_WHAT THE EXERCISE ASKS:_
Before printing the listing, strip out its pictures and keep everything else exact.

_STORED DATA:_
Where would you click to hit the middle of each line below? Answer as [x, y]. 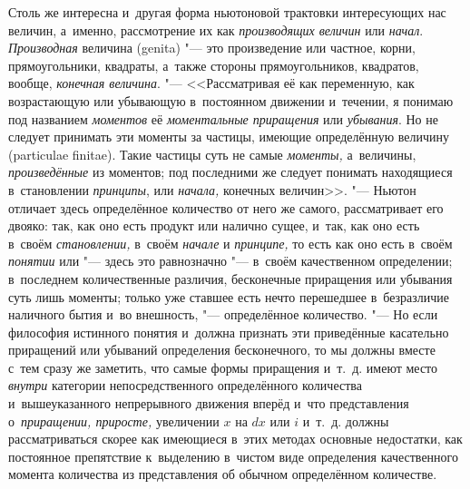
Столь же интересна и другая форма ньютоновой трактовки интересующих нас [227, 12]
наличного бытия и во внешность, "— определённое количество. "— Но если [223, 314]
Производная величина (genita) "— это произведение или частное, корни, [212, 48]
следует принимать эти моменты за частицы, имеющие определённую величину [229, 137]
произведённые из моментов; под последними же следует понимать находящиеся [230, 172]
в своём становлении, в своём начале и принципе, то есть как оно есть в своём [230, 243]
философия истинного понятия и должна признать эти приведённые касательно [229, 332]
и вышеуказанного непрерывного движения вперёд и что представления [209, 403]
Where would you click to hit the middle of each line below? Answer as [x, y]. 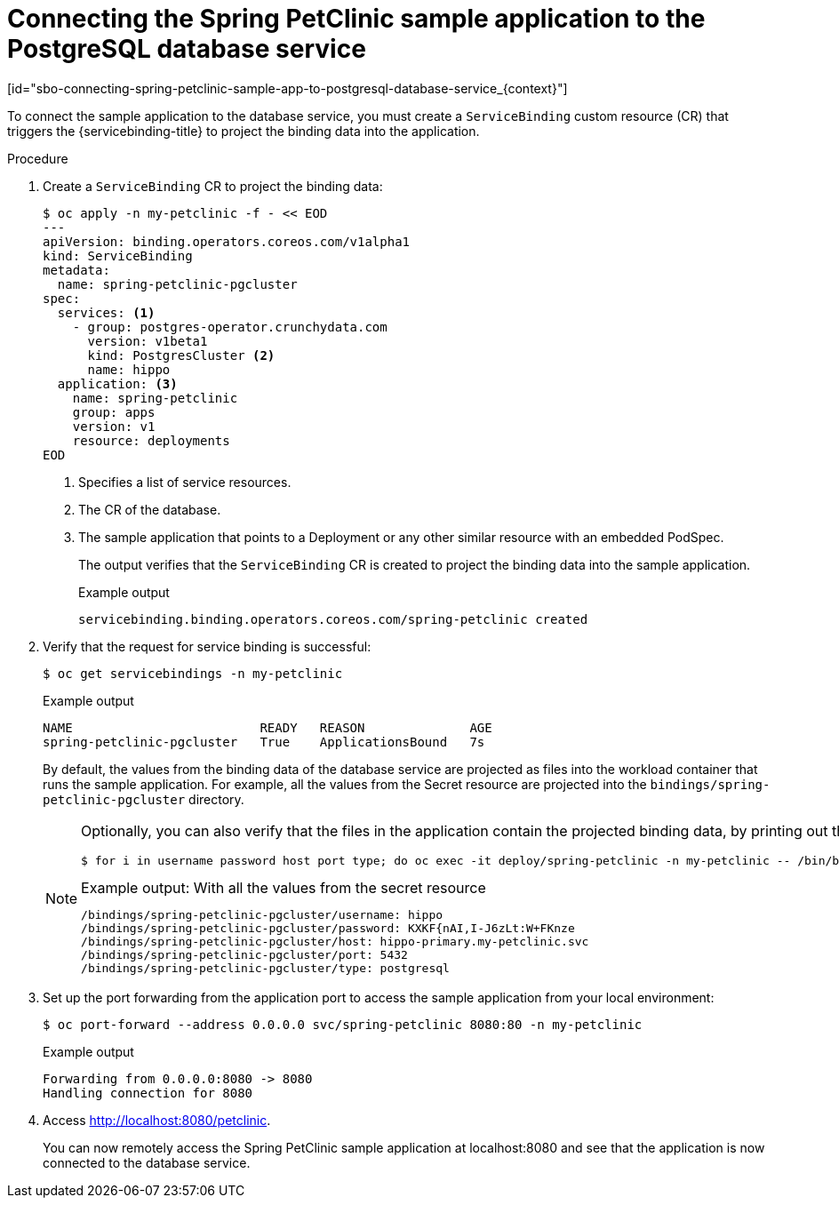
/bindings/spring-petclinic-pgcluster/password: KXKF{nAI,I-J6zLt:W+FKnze [328, 928]
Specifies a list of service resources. [185, 482]
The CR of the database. [150, 509]
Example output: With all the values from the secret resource [284, 887]
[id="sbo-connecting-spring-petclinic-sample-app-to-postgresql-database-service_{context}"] [288, 88]
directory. [216, 799]
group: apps [114, 412]
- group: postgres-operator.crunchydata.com [230, 327]
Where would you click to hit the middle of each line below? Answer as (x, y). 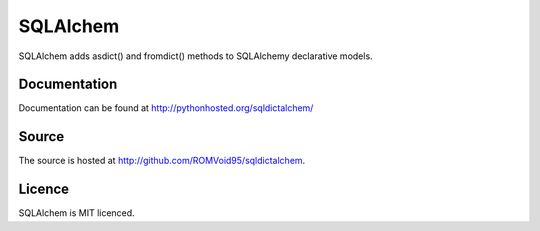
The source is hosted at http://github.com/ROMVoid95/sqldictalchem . (162, 161)
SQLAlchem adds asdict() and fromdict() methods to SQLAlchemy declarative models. (196, 56)
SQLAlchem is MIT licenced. (76, 213)
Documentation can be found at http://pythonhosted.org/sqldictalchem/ (166, 108)
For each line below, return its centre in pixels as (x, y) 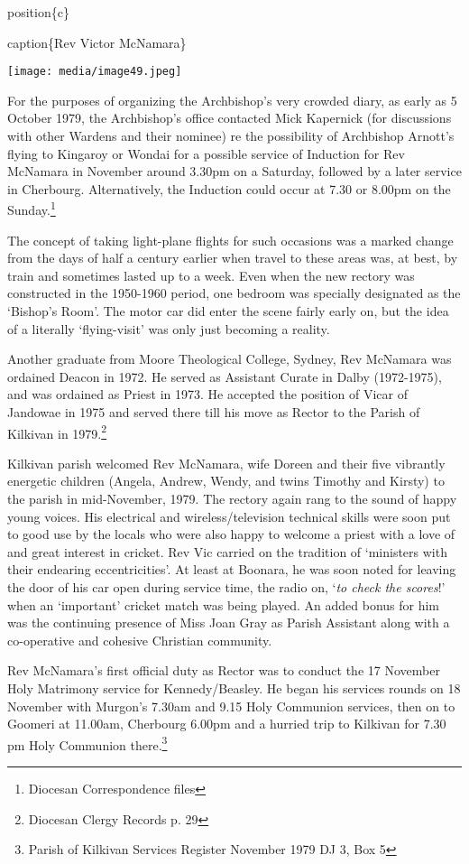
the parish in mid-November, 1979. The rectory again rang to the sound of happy (232, 499)
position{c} (38, 12)
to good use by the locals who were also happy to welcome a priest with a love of (231, 534)
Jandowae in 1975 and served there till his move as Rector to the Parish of (214, 412)
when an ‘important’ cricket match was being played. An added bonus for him (224, 604)
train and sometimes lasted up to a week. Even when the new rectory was (211, 275)
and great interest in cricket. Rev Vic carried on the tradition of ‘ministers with (227, 551)
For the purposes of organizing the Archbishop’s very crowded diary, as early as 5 (232, 100)
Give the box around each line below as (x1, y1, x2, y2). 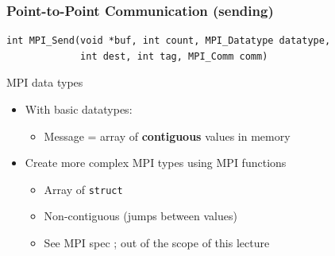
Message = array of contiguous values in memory (44, 127, 291, 144)
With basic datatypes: (25, 101, 133, 117)
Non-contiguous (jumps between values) (44, 208, 237, 224)
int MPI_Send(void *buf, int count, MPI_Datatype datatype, (6, 35, 331, 47)
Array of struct (44, 180, 123, 197)
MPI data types (6, 74, 83, 91)
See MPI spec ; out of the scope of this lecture (44, 235, 270, 251)
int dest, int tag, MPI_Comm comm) (80, 50, 268, 62)
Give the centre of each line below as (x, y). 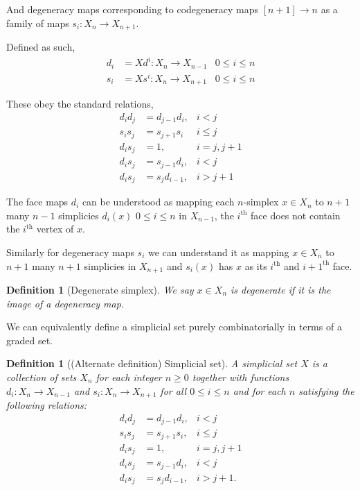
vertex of (55, 229)
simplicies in (110, 265)
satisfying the (326, 390)
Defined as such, (41, 47)
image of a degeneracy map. (65, 303)
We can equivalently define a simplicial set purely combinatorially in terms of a (174, 327)
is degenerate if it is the (281, 290)
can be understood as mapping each (158, 202)
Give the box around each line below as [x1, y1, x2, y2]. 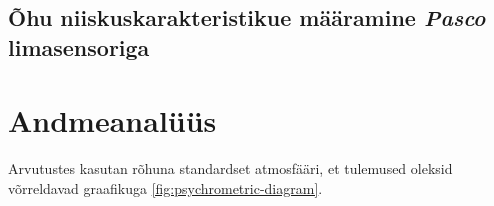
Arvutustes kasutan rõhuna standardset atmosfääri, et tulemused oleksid [8, 158, 453, 179]
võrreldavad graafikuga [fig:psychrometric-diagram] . [8, 177, 323, 198]
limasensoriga [8, 31, 150, 62]
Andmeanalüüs [8, 100, 217, 141]
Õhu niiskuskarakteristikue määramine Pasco [8, 2, 486, 33]
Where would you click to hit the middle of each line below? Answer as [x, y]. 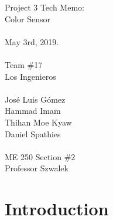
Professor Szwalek [37, 168]
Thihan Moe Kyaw [38, 122]
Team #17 [24, 64]
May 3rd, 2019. [32, 41]
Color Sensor [28, 18]
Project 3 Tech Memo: [44, 7]
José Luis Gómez [35, 99]
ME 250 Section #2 [40, 156]
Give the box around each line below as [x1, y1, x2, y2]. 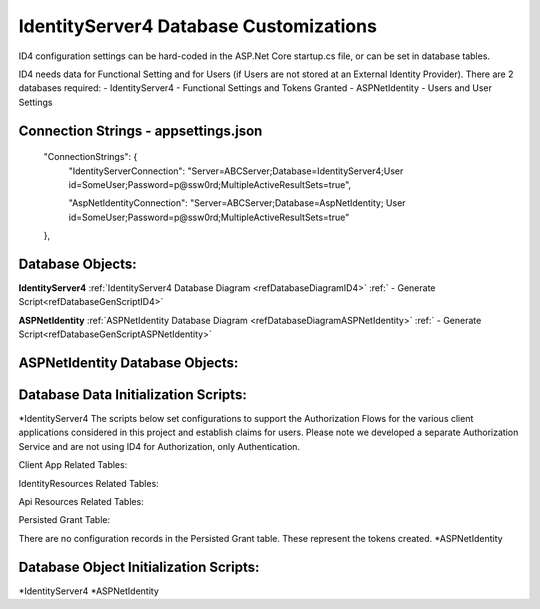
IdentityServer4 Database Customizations [18, 15, 377, 37]
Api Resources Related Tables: [18, 496, 144, 508]
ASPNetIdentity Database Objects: [18, 354, 239, 371]
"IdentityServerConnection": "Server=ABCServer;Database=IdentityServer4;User [68, 165, 404, 177]
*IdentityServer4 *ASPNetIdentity [18, 585, 160, 597]
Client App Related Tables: [18, 459, 128, 471]
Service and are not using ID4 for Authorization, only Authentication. [18, 440, 300, 452]
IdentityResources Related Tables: [18, 477, 159, 489]
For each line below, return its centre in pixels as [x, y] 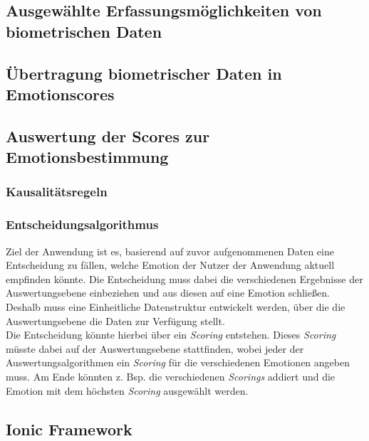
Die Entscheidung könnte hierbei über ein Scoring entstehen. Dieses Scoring [171, 335]
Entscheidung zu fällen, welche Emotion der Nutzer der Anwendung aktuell [170, 265]
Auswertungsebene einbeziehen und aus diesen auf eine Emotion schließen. [168, 293]
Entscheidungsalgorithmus [82, 224]
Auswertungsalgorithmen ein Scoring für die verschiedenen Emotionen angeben [178, 362]
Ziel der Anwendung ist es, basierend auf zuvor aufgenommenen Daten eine [170, 251]
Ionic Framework [69, 429]
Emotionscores [60, 94]
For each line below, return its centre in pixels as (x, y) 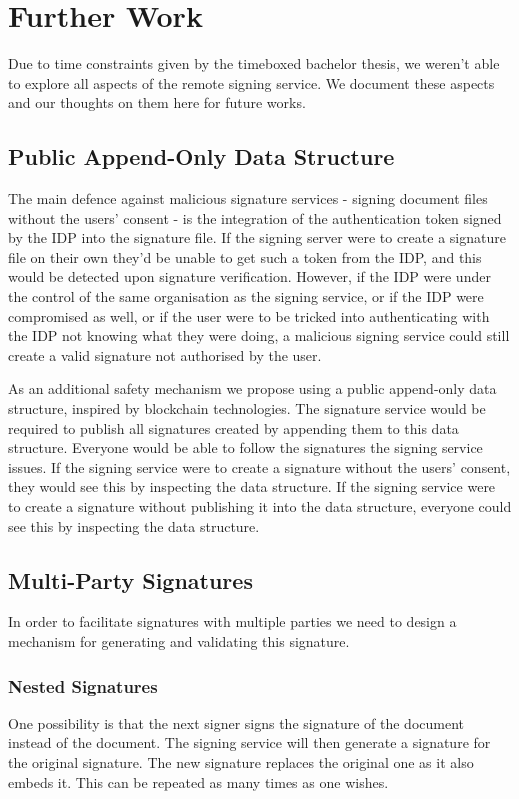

_ANSWER BELOW:_
Where would you click to hit the middle of each line below? Answer as [x, y]. 
Столь же интересна и другая форма ньютоновой трактовки интересующих нас [227, 12]
наличного бытия и во внешность, "— определённое количество. "— Но если [223, 314]
Производная величина (genita) "— это произведение или частное, корни, [212, 48]
следует принимать эти моменты за частицы, имеющие определённую величину [229, 137]
произведённые из моментов; под последними же следует понимать находящиеся [230, 172]
в своём становлении, в своём начале и принципе, то есть как оно есть в своём [230, 243]
философия истинного понятия и должна признать эти приведённые касательно [229, 332]
и вышеуказанного непрерывного движения вперёд и что представления [209, 403]
Where would you click to hit the middle of each line below? Answer as [x, y]. 
/bindings/spring-petclinic-pgcluster/password: KXKF{nAI,I-J6zLt:W+FKnze [328, 928]
Specifies a list of service resources. [185, 482]
The CR of the database. [150, 509]
Example output: With all the values from the secret resource [284, 887]
[id="sbo-connecting-spring-petclinic-sample-app-to-postgresql-database-service_{context}"] [288, 88]
directory. [216, 799]
group: apps [114, 412]
- group: postgres-operator.crunchydata.com [230, 327]
Where would you click to hit the middle of each line below? Answer as (x, y). 
The source is hosted at http://github.com/ROMVoid95/sqldictalchem . (162, 161)
SQLAlchem adds asdict() and fromdict() methods to SQLAlchemy declarative models. (196, 56)
SQLAlchem is MIT licenced. (76, 213)
Documentation can be found at http://pythonhosted.org/sqldictalchem/ (166, 108)
For each line below, return its centre in pixels as (x, y) 
the parish in mid-November, 1979. The rectory again rang to the sound of happy (232, 499)
position{c} (38, 12)
to good use by the locals who were also happy to welcome a priest with a love of (231, 534)
Jandowae in 1975 and served there till his move as Rector to the Parish of (214, 412)
when an ‘important’ cricket match was being played. An added bonus for him (224, 604)
train and sometimes lasted up to a week. Even when the new rectory was (211, 275)
and great interest in cricket. Rev Vic carried on the tradition of ‘ministers with (227, 551)
For the purposes of organizing the Archbishop’s very crowded diary, as early as 5 (232, 100)
Give the box around each line below as (x1, y1, x2, y2). 
Message = array of contiguous values in memory (44, 127, 291, 144)
With basic datatypes: (25, 101, 133, 117)
Non-contiguous (jumps between values) (44, 208, 237, 224)
int MPI_Send(void *buf, int count, MPI_Datatype datatype, (6, 35, 331, 47)
Array of struct (44, 180, 123, 197)
MPI data types (6, 74, 83, 91)
See MPI spec ; out of the scope of this lecture (44, 235, 270, 251)
int dest, int tag, MPI_Comm comm) (80, 50, 268, 62)
Give the centre of each line below as (x, y). 
vertex of (55, 229)
simplicies in (110, 265)
satisfying the (326, 390)
Defined as such, (41, 47)
image of a degeneracy map. (65, 303)
We can equivalently define a simplicial set purely combinatorially in terms of a (174, 327)
is degenerate if it is the (281, 290)
can be understood as mapping each (158, 202)
Give the box around each line below as [x1, y1, x2, y2]. 
Arvutustes kasutan rõhuna standardset atmosfääri, et tulemused oleksid [8, 158, 453, 179]
võrreldavad graafikuga [fig:psychrometric-diagram] . [8, 177, 323, 198]
limasensoriga [8, 31, 150, 62]
Andmeanalüüs [8, 100, 217, 141]
Õhu niiskuskarakteristikue määramine Pasco [8, 2, 486, 33]
Where would you click to hit the middle of each line below? Answer as [x, y]. 
Professor Szwalek [37, 168]
Thihan Moe Kyaw [38, 122]
Team #17 [24, 64]
May 3rd, 2019. [32, 41]
Color Sensor [28, 18]
Project 3 Tech Memo: [44, 7]
José Luis Gómez [35, 99]
ME 250 Section #2 [40, 156]
Give the box around each line below as [x1, y1, x2, y2]. 
IdentityServer4 Database Customizations [18, 15, 377, 37]
Api Resources Related Tables: [18, 496, 144, 508]
ASPNetIdentity Database Objects: [18, 354, 239, 371]
"IdentityServerConnection": "Server=ABCServer;Database=IdentityServer4;User [68, 165, 404, 177]
*IdentityServer4 *ASPNetIdentity [18, 585, 160, 597]
Client App Related Tables: [18, 459, 128, 471]
Service and are not using ID4 for Authorization, only Authentication. [18, 440, 300, 452]
IdentityResources Related Tables: [18, 477, 159, 489]
For each line below, return its centre in pixels as [x, y] 
Die Entscheidung könnte hierbei über ein Scoring entstehen. Dieses Scoring [171, 335]
Entscheidung zu fällen, welche Emotion der Nutzer der Anwendung aktuell [170, 265]
Auswertungsebene einbeziehen und aus diesen auf eine Emotion schließen. [168, 293]
Entscheidungsalgorithmus [82, 224]
Auswertungsalgorithmen ein Scoring für die verschiedenen Emotionen angeben [178, 362]
Ziel der Anwendung ist es, basierend auf zuvor aufgenommenen Daten eine [170, 251]
Ionic Framework [69, 429]
Emotionscores [60, 94]
For each line below, return its centre in pixels as (x, y) 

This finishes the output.